Portanto, verifica-se a possibilidade de existência de chamados metaprincípios, os quais estariam acima, inclusive dos princípios constitucionais, no momento em que o operador do Diretor estiver aplicando a norma ao caso concreto, devendo, portanto, ser utilizado como direção, como norte a ser seguido pelo intérprete.

Notas da Autora:

(12) ALEXY, Roberty. Teoria de los derechos fundamentales. Madrid: Centro de Estudios Políticos y Constitucionales, 1998, p. 99.
(13) CARVALHO, Paulo de Barros. Sobre os princípios constitucionais tributários. Revista de Direito Tributário, São Paulo, ano 15, n. 55, janeiro-março de 1991, p. 143/154.
(14) PICAZO, Luís Diez. Los principios generales del Derecho en el pensamiento de F. de Castro. in Anuario de Derecho Civil, t. XXXVI, fasc. 3º, outubro-dezembro/ 83, p. 1267-1268, apud BONAVIDES, Paulo. Curso de Direito Constitucional. 6. ed., rev., atual., ampl., São Paulo: Malheiros, p. 229.
(15) CRISAFULI. La Constituzione e le sue disposizione di principio. Milão, 1952, p. 15, apud BONAVIDES, Paulo. Curso de Direito Constitucional. 6. ed., rev., atual., ampl., São Paulo: Malheiros, p. 230.
(16) NALIN, Paulo. Do contrato: Conceito pós-moderno – Em busca de sua formulação na perspectiva Civil-Constitucional. Pensamento Jurídico – Vol. II, Curitiba: Juruá, 2001, p.96.
(17) CANOTILHO, José Joaquim Gomes. Direito Constitucional. 5. ed. Coimbra: Almedina, 1992, p.56.
(18) NUNES, Luiz Antônio Rizzato. O princípio Constitucional da Dignidade da Pessoa Humana. São Paulo: Saraiva, 2002, p. 38.
(19) CANOTILHO, José Joaquim Gomes. Direito Constitucional. 5. ed. Coimbra: Almedina, 1992, p.56.
(20) ESPÍNDOLA, Ruy Samuel. Conceito de princípios constitucionais: Elementos teóricos para uma formulação dogmática constitucionalmente adequada. 2. ed., rev. atual., ampl., São Paulo: Revista dos Tribunais, 2002, p. 199-200.
(21) CANOTILHO, José Joaquim Gomes. Direito Constitucional. 5. ed. Coimbra: Almedina, 1992, p. 980-981.

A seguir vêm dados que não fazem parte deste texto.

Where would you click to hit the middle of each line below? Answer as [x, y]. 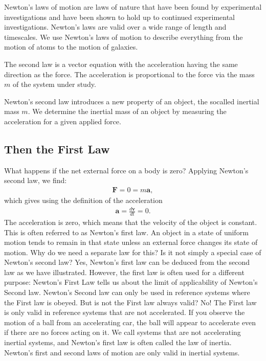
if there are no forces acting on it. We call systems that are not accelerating [123, 332]
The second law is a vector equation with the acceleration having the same [121, 64]
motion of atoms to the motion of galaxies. [71, 47]
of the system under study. [54, 84]
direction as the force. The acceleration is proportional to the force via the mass [129, 74]
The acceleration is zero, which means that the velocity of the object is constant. [131, 222]
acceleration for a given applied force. [63, 121]
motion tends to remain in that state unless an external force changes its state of [131, 242]
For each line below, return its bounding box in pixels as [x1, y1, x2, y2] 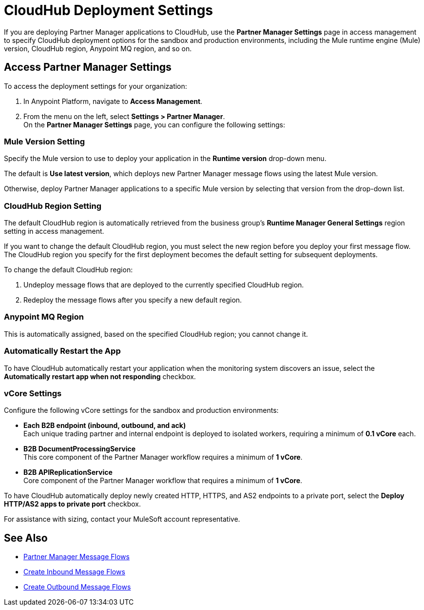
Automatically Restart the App [4, 346, 121, 356]
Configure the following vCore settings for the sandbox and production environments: [4, 406, 279, 415]
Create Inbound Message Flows [23, 568, 125, 576]
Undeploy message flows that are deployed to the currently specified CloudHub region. [23, 281, 304, 289]
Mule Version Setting [4, 136, 85, 146]
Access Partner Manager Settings [4, 61, 172, 74]
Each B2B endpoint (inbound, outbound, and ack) [23, 421, 186, 430]
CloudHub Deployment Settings [4, 2, 213, 19]
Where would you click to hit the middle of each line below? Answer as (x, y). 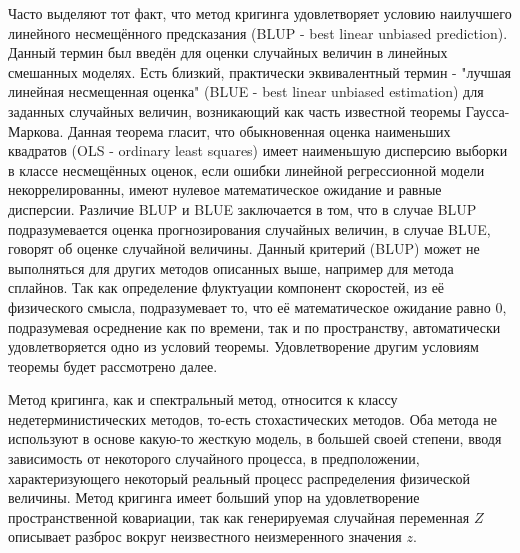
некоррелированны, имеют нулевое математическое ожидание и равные (225, 189)
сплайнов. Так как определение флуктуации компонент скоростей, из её (226, 287)
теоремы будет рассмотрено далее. (113, 365)
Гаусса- (487, 110)
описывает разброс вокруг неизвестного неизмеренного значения (205, 536)
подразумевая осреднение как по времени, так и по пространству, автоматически (254, 326)
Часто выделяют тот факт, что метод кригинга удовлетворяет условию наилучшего (260, 13)
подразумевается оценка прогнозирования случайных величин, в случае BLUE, (249, 228)
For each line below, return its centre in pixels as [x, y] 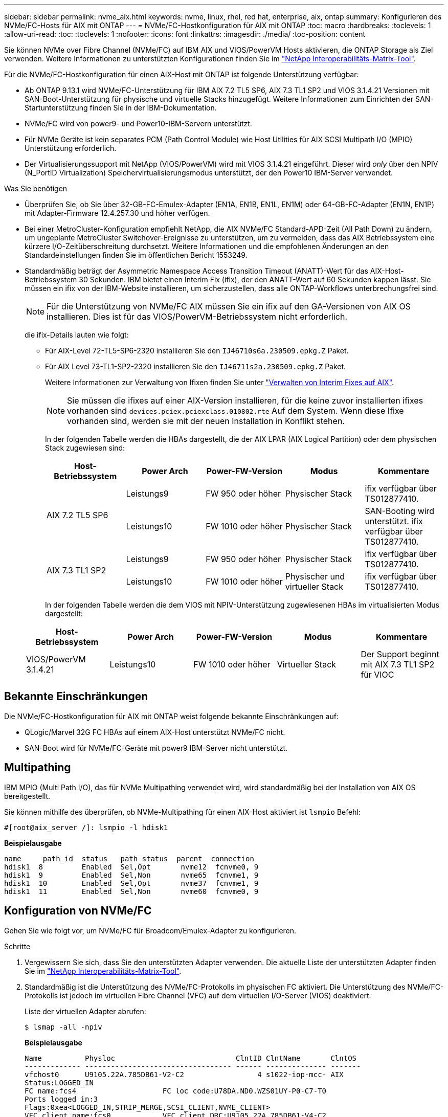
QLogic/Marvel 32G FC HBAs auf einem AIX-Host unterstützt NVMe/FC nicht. [155, 732]
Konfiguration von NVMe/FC [78, 911]
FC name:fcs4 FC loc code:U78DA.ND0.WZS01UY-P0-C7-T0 [176, 1091]
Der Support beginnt [400, 654]
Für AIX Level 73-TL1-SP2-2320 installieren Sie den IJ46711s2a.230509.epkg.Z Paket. [196, 366]
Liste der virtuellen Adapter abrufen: [85, 1011]
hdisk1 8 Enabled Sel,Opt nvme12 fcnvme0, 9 [131, 867]
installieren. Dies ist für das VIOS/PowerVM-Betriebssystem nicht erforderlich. [197, 317]
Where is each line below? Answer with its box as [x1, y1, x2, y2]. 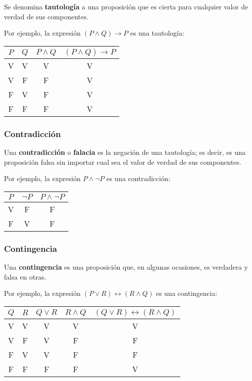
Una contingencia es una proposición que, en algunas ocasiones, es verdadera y [4, 262, 248, 272]
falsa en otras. [4, 271, 47, 282]
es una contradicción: [106, 173, 170, 184]
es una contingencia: [156, 288, 217, 298]
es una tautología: [130, 28, 184, 38]
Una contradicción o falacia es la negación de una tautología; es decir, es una [4, 147, 246, 157]
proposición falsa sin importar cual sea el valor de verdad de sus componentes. [4, 156, 242, 167]
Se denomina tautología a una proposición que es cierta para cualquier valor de [4, 1, 248, 11]
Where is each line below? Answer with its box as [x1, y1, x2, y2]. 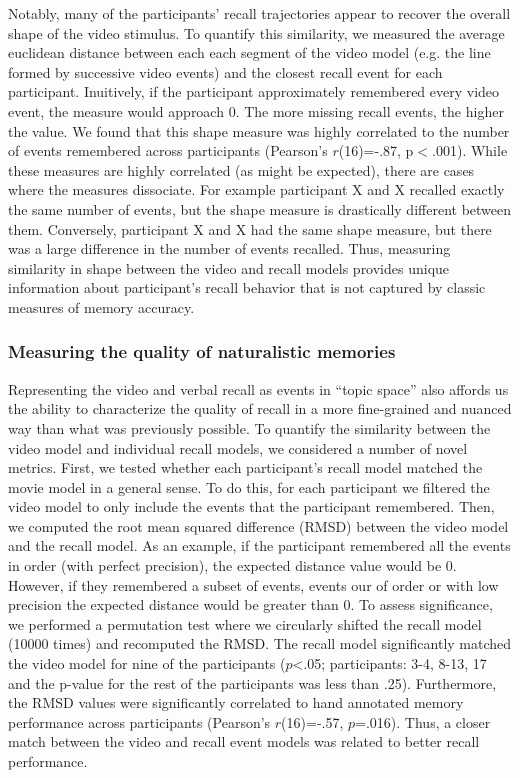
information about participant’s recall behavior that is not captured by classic [8, 277, 486, 298]
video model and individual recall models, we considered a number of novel [8, 437, 468, 458]
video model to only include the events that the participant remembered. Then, [8, 496, 495, 517]
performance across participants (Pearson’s [8, 711, 271, 732]
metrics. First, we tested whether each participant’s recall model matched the [8, 457, 483, 478]
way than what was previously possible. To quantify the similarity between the [8, 417, 491, 438]
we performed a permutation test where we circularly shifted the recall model [8, 613, 482, 634]
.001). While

(22) NALIN, Paulo. Do contrato: Conceito pós-moderno – Em busca de sua formulação na perspectiva Civil-Constitucional. Pensamento Jurídico – Vol. II, Curitiba: Juruá, 2001, p.96-97.
(23) CARVALHO, Paulo de Barros. Sobre os princípios constitucionais tributários. Revista de Direito Tributário, São Paulo, ano 15, n. 55, janeiro-março de 1991, p. 150.
(24) NUNES, Luiz Antônio Rizzato. O Princípio Constitucional da Dignidade da Pessoa Humana. São Paulo: Saraiva, 2002, p. 42.